La revolución verde se inició en los sesenta a partir del trabajo de un grupo de ingenieros y técnicos estadounidenses. Basó su filosofía en la idea de que el ambiente debía adaptarse al cultivo y no a la inversa. Impulsó la utilización de fertilizantes industriales, cultivos de alto rendimiento, homogeneización genética y adopción de maquinaria para labores de cultivo y cosecha. Ese fue el puntapié para una serie de transformaciones técnico-productivo agrícolas que determinaron la fisonomía de gran parte de la agricultura contemporánea.
Tanto a nivel global como en nuestro país el impacto de esta forma de producir fue altísimo: desde 1960 hasta la fecha la producción de granos se multiplicó varias veces, lo cual no sucedió con la tierra productiva. El rendimiento creciente del trabajo agrícola tuvo mucho que ver con el uso de fertilizantes industriales, agroquímicos y maquinaria. Los cuestionamientos por las consecuencias ambientales no son nuevos, sino que se originaron al mismo tiempo en que comienzan a adoptarse estas prácticas.
El triunfo de la nueva técnica fue enorme. De hecho, en Argentina hasta hace muy poco parecía difícil poder producir determinados cultivos sobre otra base: la agricultura basada en agroquímicos, siembra directa y biotecnología dominó sin disputa en los últimos veinte años. Sin embargo, la siembra directa genera problemas para controlar las malezas. Es la razón principal por la cual el modelo productivo centrado en agroquímicos está en crisis.

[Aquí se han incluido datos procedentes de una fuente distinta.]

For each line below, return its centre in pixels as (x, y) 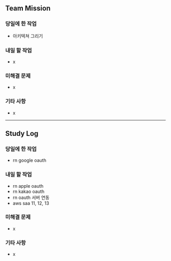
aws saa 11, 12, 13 (31, 203)
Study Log (22, 134)
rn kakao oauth (28, 191)
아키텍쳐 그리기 (28, 36)
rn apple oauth (28, 186)
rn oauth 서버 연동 (31, 197)
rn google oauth (30, 160)
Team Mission (28, 8)
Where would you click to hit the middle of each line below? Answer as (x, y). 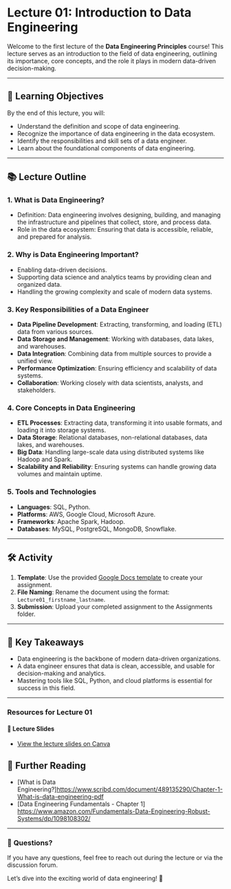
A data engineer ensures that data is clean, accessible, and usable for (116, 666)
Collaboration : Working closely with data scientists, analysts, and (110, 383)
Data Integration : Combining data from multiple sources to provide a (114, 354)
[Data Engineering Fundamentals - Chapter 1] (81, 804)
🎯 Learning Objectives (56, 97)
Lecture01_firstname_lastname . (61, 600)
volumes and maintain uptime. (60, 474)
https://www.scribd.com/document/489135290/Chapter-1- (140, 789)
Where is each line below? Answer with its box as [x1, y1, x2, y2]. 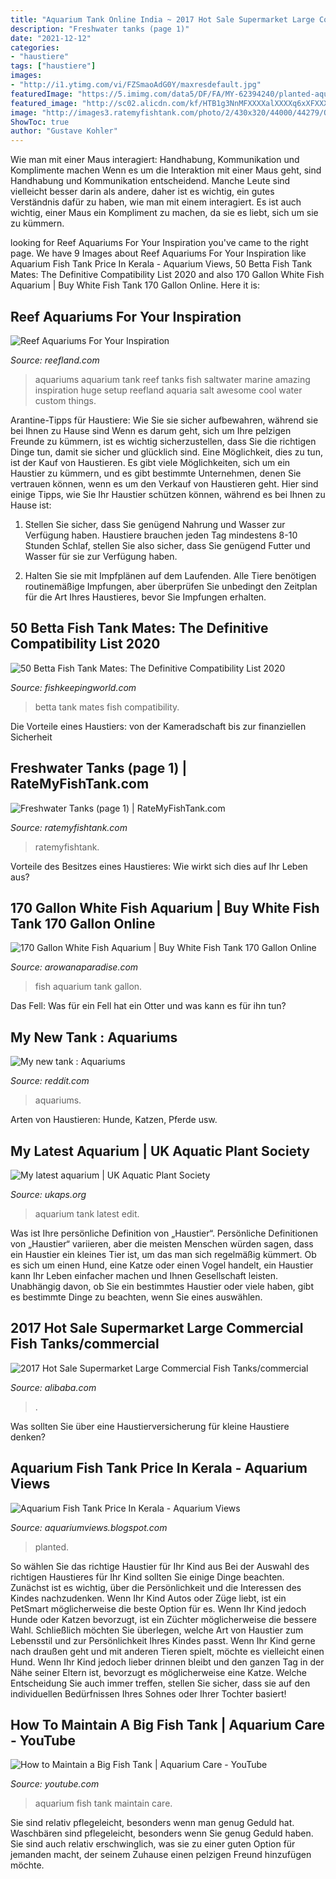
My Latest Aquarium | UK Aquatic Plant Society [10, 1142, 310, 1160]
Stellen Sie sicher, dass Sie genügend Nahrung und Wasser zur [24, 518, 286, 530]
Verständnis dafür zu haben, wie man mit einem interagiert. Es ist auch [10, 196, 302, 208]
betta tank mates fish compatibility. [34, 701, 180, 713]
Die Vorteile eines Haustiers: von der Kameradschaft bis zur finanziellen [10, 720, 307, 732]
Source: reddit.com [10, 1075, 90, 1087]
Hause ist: [10, 499, 52, 511]
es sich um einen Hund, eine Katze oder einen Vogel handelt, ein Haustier [10, 1259, 314, 1271]
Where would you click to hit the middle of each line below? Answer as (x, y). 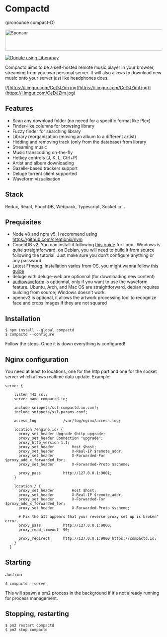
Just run (14, 574)
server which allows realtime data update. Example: (58, 377)
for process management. (32, 598)
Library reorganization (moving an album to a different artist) (74, 136)
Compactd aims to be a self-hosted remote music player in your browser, (80, 67)
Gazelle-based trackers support (45, 168)
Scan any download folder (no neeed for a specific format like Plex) (81, 121)
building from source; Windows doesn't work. (59, 293)
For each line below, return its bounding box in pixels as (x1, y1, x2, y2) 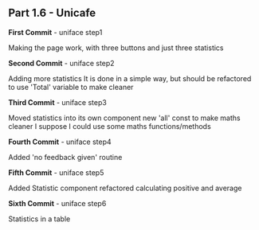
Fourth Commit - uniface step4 (8, 137, 112, 146)
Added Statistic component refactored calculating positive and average (8, 183, 242, 193)
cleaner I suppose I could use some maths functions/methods (8, 121, 211, 131)
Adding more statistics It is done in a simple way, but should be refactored (8, 73, 252, 83)
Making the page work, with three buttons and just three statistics (8, 43, 224, 53)
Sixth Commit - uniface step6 (8, 198, 107, 208)
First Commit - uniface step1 (8, 27, 103, 37)
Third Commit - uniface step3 (8, 97, 108, 107)
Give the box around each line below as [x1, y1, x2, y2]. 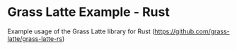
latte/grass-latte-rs [7, 34, 62, 42]
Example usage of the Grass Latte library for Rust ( [7, 27, 155, 35]
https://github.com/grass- [154, 27, 230, 35]
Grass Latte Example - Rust [7, 4, 170, 20]
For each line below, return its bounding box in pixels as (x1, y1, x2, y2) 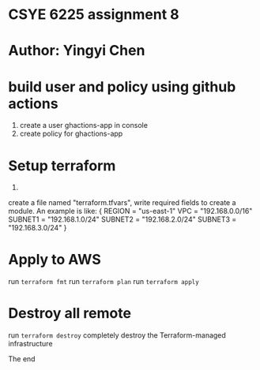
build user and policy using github (8, 77, 236, 95)
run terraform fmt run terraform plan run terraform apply (8, 277, 199, 286)
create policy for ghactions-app (19, 129, 123, 139)
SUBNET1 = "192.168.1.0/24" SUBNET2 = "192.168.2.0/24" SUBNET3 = (8, 215, 237, 224)
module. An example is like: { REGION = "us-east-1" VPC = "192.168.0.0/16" (8, 207, 253, 216)
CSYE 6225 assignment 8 (8, 6, 179, 24)
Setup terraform (8, 156, 116, 174)
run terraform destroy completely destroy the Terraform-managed (8, 331, 227, 340)
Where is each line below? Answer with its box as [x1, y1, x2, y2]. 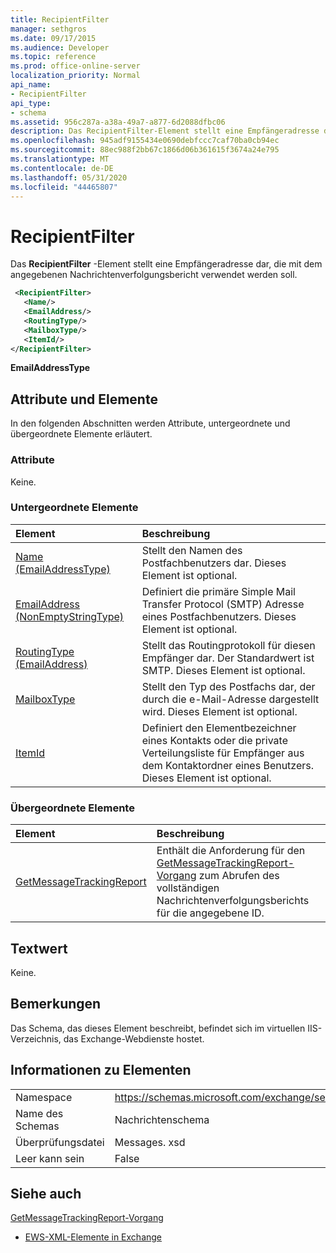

Por otro lado, el capítulo biotecnológico de la revolución verde no tiene tanto para defenderse en un mundo donde la conciencia de los consumidores crece día a día y la problemática ambiental ya no puede ser eludida. Y no puede defenderse porque no ha logrado sostener el impactante ritmo de crecimiento de la productividad del trabajo agrícola que inicio con la revolución de los años sesenta.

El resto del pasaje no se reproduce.